If you’re talking about characters having their sanity stripped from them like some much peeling paint, then you have to start with Taxi Driver.
Martin Scorsese’s epic tale of a rapidly fracturing mind trapped within a decaying sleazoid hell is second to none when it comes to making disturbing subject matter into high art and if you ever needed a quick burst of ammo for a pub discussion why this film is Marty’s masterwork, it’s this: only a true genius could take all the different threads that spoil within Taxi Driver’s twisted husk and not turn out something ridiculously exploitative.
Forget the searing iconic imagery for a moment (if that’s even possible) and just consider how close the movie actually skews to established exploitation movie norms and somehow still comfortably emerges as one of the greatest, damn, movies ever made.

Travis Bickle, a man self-described in his own, rambling diaries as “God’s lonely man”, is an honourably discharged marine who served in Vietnam and who obviously is suffering from some form of undiagnosed PTSD. In an effort to take advantage of his epic insomnia, he takes a job as a taxi driver, ferrying various lost soul across the length and breadth of New York City, but, unsurprisingly, his inhuman workload of twelve hour night shifts spread over working weeks that sometimes stretch to seven days does nothing to alter his state of mind. However, most damaging to his tenuous grasp of reality is the fact that during the mid 1970’s, New York was an infamous, open-aired cess pool of prostitution, pumps, porn, crime, filth and degradation that has Bickle wishing that a real rain would come and wash the scum off the streets.
Inbetween accepting fares from jittery men who want to murder their cheating wives and impassively staring at the screen of a porn theatre after buying a popcorn (popcorn and porn? Jesus wept that’s unnerving), Travis finds a sliver of respite in the form of Betsy, a volunteer campaigner for a hopeful presidential candidate, whom he tries to date despite having no real clue how normal people interact.
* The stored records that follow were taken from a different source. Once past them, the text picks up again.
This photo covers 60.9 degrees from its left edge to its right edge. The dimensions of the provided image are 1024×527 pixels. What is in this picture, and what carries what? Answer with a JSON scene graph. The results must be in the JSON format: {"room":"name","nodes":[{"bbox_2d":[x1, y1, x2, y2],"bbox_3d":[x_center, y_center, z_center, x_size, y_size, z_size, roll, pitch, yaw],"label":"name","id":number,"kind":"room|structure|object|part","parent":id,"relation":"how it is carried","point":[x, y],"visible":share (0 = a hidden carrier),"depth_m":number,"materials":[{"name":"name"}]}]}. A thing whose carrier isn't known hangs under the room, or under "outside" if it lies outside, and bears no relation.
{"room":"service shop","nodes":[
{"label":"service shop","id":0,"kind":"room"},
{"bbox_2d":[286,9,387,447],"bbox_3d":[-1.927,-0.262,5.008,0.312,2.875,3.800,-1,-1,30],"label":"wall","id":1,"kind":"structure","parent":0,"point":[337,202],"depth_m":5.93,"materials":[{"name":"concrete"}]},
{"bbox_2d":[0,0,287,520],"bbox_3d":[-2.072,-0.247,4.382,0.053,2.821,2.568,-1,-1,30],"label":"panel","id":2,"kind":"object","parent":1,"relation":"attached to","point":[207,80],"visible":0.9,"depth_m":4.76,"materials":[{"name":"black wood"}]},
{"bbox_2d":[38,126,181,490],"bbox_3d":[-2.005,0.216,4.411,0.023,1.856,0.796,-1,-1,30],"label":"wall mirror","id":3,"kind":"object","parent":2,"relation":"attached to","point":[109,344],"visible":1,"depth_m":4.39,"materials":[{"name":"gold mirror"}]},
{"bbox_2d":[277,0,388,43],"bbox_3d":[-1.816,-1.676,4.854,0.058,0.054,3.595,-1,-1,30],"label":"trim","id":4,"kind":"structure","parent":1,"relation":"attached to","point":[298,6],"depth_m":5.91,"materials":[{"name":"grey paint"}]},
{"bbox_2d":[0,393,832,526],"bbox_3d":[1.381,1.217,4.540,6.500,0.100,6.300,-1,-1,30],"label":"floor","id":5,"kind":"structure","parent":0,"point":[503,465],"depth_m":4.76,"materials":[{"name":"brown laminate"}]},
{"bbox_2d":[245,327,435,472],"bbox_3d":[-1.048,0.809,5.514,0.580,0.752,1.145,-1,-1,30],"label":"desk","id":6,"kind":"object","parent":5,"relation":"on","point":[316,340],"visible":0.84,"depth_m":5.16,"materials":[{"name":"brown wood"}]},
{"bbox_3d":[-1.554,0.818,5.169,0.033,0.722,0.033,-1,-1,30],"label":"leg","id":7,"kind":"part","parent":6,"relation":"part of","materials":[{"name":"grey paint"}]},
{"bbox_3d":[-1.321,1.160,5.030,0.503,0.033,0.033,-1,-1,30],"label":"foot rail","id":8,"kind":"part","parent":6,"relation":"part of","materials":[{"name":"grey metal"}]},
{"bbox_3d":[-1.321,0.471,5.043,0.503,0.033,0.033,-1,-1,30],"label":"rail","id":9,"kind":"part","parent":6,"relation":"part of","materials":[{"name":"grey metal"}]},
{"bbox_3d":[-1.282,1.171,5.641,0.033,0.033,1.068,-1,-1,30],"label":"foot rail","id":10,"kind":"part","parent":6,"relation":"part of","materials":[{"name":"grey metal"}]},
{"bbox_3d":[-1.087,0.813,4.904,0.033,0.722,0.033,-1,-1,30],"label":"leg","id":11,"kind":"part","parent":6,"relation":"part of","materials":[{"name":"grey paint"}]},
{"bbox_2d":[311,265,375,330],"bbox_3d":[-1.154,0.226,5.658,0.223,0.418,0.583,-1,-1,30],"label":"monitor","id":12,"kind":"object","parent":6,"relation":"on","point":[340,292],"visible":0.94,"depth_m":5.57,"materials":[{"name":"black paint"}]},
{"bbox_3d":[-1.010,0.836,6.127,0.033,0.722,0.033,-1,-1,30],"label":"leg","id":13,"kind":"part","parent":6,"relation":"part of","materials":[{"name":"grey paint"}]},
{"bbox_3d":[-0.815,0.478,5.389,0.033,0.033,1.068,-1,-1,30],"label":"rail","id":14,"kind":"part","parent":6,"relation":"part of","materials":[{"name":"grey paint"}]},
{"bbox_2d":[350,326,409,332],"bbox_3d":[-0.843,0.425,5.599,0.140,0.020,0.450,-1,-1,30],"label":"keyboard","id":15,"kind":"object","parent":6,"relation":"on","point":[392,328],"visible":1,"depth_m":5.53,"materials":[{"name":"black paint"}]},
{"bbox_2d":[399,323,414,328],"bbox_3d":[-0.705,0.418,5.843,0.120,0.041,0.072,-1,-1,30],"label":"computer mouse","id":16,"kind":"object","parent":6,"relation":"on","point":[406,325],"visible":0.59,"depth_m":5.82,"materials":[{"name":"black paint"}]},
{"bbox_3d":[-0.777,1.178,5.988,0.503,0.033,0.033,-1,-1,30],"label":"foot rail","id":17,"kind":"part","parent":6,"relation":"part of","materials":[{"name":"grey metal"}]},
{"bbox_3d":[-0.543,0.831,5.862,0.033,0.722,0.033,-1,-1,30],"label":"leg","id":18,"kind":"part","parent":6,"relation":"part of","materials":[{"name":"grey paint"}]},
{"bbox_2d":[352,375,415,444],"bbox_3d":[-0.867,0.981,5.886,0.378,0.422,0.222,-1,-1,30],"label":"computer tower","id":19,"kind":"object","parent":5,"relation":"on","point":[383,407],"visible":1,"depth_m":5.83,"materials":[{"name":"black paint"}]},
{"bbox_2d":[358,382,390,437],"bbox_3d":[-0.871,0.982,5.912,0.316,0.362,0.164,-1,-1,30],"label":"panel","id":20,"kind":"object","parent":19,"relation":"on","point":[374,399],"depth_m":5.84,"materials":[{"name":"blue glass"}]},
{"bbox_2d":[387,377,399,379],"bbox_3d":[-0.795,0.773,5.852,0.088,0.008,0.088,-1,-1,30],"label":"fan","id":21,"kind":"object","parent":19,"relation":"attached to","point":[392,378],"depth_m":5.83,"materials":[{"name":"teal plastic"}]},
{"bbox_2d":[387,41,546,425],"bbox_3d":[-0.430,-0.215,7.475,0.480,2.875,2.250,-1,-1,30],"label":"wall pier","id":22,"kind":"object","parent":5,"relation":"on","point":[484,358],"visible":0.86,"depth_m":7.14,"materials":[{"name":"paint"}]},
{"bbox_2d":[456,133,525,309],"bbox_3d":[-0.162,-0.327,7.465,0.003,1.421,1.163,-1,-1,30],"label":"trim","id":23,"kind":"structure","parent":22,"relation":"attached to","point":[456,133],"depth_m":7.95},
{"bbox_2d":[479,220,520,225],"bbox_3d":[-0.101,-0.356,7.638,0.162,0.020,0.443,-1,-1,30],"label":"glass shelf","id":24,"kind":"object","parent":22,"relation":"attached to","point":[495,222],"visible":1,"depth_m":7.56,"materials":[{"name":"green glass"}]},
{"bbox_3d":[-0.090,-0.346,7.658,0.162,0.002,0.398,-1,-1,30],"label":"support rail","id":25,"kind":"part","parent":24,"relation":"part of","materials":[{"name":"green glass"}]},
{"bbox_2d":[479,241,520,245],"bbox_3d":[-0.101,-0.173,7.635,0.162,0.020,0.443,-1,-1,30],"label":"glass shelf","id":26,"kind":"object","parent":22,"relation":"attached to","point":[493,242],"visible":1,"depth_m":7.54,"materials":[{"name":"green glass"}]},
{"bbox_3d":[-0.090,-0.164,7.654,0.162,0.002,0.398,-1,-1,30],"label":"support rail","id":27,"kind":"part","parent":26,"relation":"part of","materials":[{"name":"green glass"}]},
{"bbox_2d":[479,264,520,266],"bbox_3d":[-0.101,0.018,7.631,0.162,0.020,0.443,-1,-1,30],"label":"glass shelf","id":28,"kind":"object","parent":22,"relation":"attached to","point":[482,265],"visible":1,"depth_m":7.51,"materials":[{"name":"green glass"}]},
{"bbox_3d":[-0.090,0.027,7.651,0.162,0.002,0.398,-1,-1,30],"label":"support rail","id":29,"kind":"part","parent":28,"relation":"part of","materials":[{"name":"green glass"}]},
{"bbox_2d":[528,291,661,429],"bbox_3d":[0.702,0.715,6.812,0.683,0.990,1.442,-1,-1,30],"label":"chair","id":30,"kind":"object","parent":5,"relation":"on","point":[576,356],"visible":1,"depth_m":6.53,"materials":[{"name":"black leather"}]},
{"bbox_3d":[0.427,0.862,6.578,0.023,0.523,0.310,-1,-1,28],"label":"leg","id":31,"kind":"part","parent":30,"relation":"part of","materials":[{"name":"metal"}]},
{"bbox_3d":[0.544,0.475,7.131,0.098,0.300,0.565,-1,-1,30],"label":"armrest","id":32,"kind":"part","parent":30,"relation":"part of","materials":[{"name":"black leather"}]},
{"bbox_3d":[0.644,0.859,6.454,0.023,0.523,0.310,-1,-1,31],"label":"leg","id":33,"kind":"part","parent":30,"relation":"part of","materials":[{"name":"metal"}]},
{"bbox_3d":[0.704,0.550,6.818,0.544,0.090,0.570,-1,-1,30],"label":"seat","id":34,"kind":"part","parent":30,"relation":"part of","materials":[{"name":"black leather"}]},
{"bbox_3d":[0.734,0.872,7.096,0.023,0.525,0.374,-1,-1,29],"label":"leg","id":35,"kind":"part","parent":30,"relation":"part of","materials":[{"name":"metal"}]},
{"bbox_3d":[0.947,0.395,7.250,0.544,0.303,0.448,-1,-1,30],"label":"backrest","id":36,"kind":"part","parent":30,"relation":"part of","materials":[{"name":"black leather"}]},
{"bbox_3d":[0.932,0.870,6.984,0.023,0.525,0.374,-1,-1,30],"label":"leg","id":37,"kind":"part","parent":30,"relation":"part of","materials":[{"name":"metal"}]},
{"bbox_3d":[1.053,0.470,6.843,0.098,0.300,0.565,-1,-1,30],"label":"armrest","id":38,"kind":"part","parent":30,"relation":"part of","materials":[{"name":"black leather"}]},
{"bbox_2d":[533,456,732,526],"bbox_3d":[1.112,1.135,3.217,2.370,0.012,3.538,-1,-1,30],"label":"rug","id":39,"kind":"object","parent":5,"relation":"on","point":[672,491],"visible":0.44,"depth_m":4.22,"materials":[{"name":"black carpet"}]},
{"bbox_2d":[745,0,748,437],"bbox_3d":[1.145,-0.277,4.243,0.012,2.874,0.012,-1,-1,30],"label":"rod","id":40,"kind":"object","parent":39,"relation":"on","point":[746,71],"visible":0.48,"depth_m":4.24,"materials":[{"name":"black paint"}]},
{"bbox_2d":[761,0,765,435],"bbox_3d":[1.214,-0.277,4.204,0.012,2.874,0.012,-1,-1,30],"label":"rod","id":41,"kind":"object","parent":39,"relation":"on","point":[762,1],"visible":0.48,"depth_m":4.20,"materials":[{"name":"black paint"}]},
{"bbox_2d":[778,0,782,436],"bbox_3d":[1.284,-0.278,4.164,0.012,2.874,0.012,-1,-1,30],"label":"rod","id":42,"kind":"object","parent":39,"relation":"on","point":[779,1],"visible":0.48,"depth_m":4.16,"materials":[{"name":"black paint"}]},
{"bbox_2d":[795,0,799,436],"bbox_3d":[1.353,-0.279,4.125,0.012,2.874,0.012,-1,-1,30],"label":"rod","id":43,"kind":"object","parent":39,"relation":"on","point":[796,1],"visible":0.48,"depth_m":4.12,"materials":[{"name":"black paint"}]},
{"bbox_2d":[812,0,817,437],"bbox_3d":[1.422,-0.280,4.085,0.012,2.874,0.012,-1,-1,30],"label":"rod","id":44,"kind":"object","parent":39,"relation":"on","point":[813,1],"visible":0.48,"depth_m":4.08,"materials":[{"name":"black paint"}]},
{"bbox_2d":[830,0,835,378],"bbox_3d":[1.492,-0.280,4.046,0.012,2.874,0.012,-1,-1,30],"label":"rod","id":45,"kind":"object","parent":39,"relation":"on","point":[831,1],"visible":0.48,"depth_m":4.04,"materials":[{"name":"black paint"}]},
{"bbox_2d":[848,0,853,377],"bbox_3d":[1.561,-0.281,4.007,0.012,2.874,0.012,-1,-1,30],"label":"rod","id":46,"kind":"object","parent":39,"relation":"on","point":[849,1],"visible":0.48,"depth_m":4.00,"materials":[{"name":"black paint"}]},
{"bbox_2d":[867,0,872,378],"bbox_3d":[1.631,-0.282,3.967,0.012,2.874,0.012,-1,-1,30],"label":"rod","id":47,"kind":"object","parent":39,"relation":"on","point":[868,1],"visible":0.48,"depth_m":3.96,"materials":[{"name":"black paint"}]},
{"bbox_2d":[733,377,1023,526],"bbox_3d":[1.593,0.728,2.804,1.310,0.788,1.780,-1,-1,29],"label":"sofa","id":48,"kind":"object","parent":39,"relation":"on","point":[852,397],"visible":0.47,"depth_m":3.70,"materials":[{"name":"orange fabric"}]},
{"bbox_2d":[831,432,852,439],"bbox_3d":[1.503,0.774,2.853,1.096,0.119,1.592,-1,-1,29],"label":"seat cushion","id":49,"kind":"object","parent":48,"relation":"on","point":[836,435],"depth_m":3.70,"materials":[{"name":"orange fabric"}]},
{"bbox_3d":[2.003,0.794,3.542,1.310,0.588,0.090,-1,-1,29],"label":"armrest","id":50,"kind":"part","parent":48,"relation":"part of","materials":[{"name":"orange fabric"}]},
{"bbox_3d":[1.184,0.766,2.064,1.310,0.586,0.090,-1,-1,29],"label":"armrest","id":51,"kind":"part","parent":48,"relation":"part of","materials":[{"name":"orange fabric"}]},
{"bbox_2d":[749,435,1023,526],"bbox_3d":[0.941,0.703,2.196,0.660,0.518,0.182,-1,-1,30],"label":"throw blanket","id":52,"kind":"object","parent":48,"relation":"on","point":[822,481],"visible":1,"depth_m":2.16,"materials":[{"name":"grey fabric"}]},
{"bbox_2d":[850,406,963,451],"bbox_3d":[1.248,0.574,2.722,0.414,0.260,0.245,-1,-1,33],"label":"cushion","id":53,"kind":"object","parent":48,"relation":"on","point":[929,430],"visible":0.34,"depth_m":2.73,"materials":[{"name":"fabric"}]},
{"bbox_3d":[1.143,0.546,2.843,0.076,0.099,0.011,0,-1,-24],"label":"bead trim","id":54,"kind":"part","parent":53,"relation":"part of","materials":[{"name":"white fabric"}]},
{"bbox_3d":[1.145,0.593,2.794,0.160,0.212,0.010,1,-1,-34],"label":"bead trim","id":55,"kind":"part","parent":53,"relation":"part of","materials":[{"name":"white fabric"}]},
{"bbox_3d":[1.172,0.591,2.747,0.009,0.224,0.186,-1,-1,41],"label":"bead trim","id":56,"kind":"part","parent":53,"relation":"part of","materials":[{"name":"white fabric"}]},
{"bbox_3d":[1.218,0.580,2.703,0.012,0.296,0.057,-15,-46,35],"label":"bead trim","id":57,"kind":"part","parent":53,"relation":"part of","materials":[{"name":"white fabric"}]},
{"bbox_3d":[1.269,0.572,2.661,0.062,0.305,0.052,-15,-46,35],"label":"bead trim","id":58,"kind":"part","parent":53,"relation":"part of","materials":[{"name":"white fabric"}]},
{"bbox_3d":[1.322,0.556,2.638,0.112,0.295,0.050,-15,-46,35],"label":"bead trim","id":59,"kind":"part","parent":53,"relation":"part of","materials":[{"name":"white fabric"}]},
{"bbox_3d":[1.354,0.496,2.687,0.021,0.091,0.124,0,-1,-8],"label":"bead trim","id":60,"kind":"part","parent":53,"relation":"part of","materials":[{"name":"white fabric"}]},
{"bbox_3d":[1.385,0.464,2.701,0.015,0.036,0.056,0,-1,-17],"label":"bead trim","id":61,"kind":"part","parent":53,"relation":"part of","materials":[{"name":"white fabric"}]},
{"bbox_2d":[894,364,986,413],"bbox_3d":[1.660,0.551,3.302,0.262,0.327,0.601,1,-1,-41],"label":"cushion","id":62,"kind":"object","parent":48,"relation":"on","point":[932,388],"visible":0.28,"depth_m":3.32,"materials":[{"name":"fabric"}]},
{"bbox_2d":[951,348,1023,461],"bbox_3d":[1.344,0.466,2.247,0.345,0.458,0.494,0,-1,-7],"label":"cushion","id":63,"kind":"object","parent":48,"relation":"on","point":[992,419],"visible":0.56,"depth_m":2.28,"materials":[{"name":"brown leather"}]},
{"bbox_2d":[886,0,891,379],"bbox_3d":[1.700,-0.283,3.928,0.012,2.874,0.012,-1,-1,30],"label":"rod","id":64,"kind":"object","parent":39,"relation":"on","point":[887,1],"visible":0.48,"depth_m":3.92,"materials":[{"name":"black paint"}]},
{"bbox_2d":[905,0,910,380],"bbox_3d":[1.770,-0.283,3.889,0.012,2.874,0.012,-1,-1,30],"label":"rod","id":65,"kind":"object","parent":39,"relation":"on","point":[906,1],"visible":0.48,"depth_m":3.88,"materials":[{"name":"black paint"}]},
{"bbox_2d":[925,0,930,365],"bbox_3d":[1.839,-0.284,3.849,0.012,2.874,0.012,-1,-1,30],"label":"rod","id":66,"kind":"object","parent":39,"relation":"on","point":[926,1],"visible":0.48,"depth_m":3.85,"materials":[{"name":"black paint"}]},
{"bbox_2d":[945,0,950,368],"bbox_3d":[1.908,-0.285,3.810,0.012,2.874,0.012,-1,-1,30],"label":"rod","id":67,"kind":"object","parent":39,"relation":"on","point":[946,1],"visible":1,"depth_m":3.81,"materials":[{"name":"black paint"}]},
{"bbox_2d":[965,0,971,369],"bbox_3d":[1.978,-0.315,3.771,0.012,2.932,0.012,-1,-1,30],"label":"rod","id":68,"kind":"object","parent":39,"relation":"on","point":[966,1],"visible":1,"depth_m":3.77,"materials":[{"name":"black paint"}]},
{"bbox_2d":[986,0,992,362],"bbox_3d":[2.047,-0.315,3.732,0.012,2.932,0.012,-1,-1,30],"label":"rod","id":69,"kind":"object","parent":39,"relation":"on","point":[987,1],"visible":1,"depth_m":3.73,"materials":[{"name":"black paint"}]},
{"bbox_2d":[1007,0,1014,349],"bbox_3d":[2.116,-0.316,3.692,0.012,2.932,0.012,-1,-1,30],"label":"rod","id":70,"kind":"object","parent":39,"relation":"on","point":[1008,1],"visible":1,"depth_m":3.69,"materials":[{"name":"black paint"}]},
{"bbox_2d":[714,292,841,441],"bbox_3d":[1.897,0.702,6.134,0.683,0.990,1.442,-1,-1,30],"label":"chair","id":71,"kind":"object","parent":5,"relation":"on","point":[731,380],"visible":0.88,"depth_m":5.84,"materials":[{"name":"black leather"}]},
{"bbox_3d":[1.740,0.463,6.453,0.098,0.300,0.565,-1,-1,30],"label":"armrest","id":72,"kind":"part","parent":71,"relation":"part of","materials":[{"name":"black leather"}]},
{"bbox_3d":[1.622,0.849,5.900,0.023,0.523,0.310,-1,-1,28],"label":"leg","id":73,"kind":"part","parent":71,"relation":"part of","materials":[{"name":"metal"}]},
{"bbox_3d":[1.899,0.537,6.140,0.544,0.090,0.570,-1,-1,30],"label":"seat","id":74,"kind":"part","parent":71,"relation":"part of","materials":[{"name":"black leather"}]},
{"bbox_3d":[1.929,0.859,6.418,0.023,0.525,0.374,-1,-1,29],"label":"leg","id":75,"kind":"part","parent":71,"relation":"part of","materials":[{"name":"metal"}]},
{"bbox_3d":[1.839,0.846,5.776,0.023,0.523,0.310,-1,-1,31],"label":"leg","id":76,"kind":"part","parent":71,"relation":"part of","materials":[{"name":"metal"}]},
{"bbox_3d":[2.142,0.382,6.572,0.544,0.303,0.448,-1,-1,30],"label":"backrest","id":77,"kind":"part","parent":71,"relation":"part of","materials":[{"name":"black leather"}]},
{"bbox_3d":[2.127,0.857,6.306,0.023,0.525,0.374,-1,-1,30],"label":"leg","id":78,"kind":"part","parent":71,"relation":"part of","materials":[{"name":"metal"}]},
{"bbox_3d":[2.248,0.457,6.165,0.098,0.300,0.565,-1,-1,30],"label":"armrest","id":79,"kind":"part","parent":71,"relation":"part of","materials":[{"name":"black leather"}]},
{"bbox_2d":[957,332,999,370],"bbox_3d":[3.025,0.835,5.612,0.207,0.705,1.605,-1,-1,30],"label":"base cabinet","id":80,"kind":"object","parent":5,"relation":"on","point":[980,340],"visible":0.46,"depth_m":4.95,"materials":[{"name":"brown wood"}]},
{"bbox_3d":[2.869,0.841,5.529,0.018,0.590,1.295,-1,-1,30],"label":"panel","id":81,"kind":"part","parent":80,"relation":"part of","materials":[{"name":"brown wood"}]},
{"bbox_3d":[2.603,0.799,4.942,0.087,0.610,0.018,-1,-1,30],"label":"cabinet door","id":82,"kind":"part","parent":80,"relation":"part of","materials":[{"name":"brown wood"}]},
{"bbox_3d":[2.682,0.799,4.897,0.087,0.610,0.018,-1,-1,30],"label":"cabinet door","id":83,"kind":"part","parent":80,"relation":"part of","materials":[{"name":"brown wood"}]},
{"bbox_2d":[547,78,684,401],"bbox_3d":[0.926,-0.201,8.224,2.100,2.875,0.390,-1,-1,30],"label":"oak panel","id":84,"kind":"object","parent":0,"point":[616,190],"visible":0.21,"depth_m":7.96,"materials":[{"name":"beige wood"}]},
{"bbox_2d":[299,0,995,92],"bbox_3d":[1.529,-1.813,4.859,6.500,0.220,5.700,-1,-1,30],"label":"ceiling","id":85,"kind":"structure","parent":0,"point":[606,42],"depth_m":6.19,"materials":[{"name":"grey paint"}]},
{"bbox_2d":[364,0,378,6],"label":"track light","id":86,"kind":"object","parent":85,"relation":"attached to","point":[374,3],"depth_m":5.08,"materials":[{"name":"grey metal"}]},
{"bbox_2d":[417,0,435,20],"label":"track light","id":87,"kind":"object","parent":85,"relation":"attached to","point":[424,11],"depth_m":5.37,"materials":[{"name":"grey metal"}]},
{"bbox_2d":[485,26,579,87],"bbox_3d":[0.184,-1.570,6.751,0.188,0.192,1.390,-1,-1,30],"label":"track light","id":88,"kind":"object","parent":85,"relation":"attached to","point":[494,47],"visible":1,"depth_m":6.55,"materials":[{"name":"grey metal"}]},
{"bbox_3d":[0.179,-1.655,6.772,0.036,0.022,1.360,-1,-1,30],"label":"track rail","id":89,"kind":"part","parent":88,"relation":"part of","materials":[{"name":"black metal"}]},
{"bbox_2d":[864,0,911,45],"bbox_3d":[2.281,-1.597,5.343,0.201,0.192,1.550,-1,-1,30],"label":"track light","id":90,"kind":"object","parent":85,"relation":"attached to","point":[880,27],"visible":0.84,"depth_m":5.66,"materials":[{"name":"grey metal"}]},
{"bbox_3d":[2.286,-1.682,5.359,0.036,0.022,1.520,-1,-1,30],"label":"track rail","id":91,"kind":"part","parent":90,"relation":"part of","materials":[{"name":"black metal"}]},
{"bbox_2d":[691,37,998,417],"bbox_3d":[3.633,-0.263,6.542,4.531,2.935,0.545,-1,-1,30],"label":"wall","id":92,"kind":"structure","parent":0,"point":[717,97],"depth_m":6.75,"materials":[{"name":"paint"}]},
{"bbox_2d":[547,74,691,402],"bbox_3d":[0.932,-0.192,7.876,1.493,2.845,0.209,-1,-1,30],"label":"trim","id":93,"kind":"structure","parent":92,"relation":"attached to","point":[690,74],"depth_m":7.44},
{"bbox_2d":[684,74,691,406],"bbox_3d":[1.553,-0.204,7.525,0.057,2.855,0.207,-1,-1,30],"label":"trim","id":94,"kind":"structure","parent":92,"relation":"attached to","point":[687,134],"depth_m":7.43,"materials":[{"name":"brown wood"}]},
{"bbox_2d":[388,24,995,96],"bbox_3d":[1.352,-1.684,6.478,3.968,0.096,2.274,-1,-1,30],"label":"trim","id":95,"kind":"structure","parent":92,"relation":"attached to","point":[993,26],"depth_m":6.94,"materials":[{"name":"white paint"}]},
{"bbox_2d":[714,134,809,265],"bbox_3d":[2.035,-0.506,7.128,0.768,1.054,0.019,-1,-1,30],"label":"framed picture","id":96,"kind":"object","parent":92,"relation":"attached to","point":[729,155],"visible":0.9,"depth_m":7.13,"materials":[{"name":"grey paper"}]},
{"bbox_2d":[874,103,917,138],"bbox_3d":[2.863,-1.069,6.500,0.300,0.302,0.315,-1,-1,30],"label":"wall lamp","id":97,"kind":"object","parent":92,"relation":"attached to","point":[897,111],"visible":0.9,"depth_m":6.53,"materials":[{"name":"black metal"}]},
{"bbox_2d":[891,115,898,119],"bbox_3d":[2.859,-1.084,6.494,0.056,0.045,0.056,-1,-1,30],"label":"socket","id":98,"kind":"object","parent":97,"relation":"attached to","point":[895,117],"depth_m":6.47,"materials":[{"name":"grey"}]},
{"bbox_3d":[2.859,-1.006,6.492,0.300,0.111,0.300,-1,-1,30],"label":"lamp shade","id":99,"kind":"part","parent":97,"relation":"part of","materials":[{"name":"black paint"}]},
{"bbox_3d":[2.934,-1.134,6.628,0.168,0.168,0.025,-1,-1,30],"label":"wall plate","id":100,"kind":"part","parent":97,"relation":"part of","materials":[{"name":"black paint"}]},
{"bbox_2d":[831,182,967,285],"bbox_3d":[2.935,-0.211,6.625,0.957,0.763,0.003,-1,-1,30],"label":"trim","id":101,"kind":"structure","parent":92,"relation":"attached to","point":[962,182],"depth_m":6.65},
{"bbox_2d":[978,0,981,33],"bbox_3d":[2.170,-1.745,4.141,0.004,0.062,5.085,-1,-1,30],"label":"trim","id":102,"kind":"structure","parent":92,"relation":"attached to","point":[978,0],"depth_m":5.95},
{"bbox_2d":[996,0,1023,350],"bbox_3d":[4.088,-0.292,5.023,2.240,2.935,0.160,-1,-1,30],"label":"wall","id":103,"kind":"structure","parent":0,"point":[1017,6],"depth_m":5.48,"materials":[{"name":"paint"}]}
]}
Also on his mind is Iris, a twelve year-old prostitute, whose treatment by her pimp, Matthew, sends Travis into rage spiral that sees his already dark thoughts manifest themselves in threatening ways and after a date with Betsy goes disastrously wrong, he illegally purchases a bunch of firearms and prepares for war.
Initially planning to assassinate the Senator Betsy is campaigning for, an utterly delusional Travis turns his attention back to Iris and sets in motion a brutal plan to enforce his will upon a world crumbling from urban decay that won’t give him a second thought.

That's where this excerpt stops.